« Au moment de l'affaire Cahuzac, Hervé Morin s'est permis de dire que l'ancien ministre du budget était ‘un schizophrène'. Non, c'est seulement un mec malhonnête ! » Philippe Guerard, président de l'association Advocacy qui représente les usagers des services de santé mentale, tient à mettre les choses au clair. Il a trop souffert de la stigmatisation pour accepter ce genre de comparaison.
Assis sur un banc de l'hôpital Sainte-Anne pendant que les adhérents de son association pique-niquent, il attend le départ de la première « Mad Pride » française. Comprenez « Fierté des fous ». Cette marche, sur le modèle de ce qui se pratique déjà à l'étranger, de l'Australie aux États-Unis, a pour but de « démonter les a priori des gens sur les maladies mentales ».

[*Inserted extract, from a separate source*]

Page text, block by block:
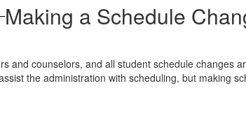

Avec ce nom, le défilé s'inscrit directement dans la lignée de la Gay Pride. « J'avais vingt ans dans les années soixante, je me rappelle du statut des homosexuels à l'époque. Ils ont dû se battre pour leurs droits », assure Claude Deutsch, l'un des bénévoles de l'association qui avait participé à la Mad Pride de Bruxelles en 2011. À côté de lui, sur le parking qui fait face au pavillon Magnan, des dizaines de personnes se préparent à défiler.
Masques sur la tête, maquillage bariolé sur le visage, poncho arc-en-ciel sur le dos, les manifestants s'apprêtent à marcher vers l'Hôtel de ville. Ils vont signer une charte de la dignité en santé mentale en présence de Bernard Jomier, adjoint à la mairie de Paris en charge des questions de santé.
Une quinquagénaire s'arrête à côté de la statue du cavalier romain qui trône devant le parking, elle s'interroge sur la curieuse troupe. Anne vient d'être admise à l'hôpital. « C'est formidable ce qu'ils font, mais je n'oserais pas », avoue-t-elle dans un sourire tout en retenue. Elle n'a pas la force d'assumer sa maladie. Sur le côté, elle observe presque avec envie tous ces malades qui osent défiler contre les préjugés. « Merde, ils ont droit à la considération eux aussi », finit-elle par lâcher avant de disparaître dans les allées bordées d'arbres du centre hospitalier.
En sens inverse, le cortège passe sous un grand porche pour s'engouffrer dans la rue Cabanis. Un groupe de danses et de percussions brésiliennes imprime une ambiance carnaval de Rio, de quoi ravir les passants et motiver les troupes. Plusieurs associations participent à la manifestation. Daniel de Saint-Riquet représente « Vie libre », un mouvement d'entraide pour anciens alcooliques. « Pour les personnes qui ont des problèmes avec l'alcool, il y a beaucoup de stigmatisation aussi. Avant d'être des malades, nous sommes tous des êtres humains », explique-t-il sous sa moustache grisonnante.
AMBIANCE FESTIVE
Des bulles de savon volent un peu partout au milieu du joyeux défilé. L'ambiance est à la fête. Certains ont fait de la route pour être présents dans la manifestation parisienne. Alain Levisage fait partie du Groupe d'Entraide Mutuelle (GEM) de Locminé, dans le Morbihan. Les GEM ont été mis en place en 2005. Ils permettent à des personnes handicapées de se responsabiliser en organisant des projets. « On fait des ateliers, on a pas mal de petits voyages aussi. Les GEM nous permettent d'avoir une porte de sortie quand on quitte l'hôpital psychiatrique », explique Alain, casquette vissée sur la tête alors que le soleil commence à percer les nuages.
Les Parisiens sortent au balcon pour regarder le cortège passer. Pas loin, deux autres chars attendent les manifestants. « C'est dommage que j'aie des trucs à faire, sinon j'aurais été avec eux »,sourit Youcef Ramal, posté devant le bistrot du coin. Les passants prennent les tracts, esquissent quelques pas de danse au rythme des percussions brésiliennes. Le soleil commence à chauffer et l'ambiance se réchauffe. Des jeunes déguisés en clowns claquent des bises à tout-va aux passants.
Philippe se tient au milieu du cortège, une perruque bleue sur la tête. Il est venu avec son mari, infirmier en psychiatrie. « Quand les gens disent qu'ils sont à Sainte-Anne, il y a directement un jugement négatif », regrette-t-il. Arrivés sur l'île de la Cité, tous les touristes s'arrêtent et dégainent leurs smartphones. Assis sur le bord de la camionnette en avant de cortège, Philippe Guerard sourit. Pour lui, ne plus être enfermé, se montrer aux yeux de tous, c'est déjà une victoire. « On est là pour dire qu'on existe, on nous cache, mais on existe ! » À voir les sourires des touristes et des Parisiens cette après-midi, aucun doute, ils existent.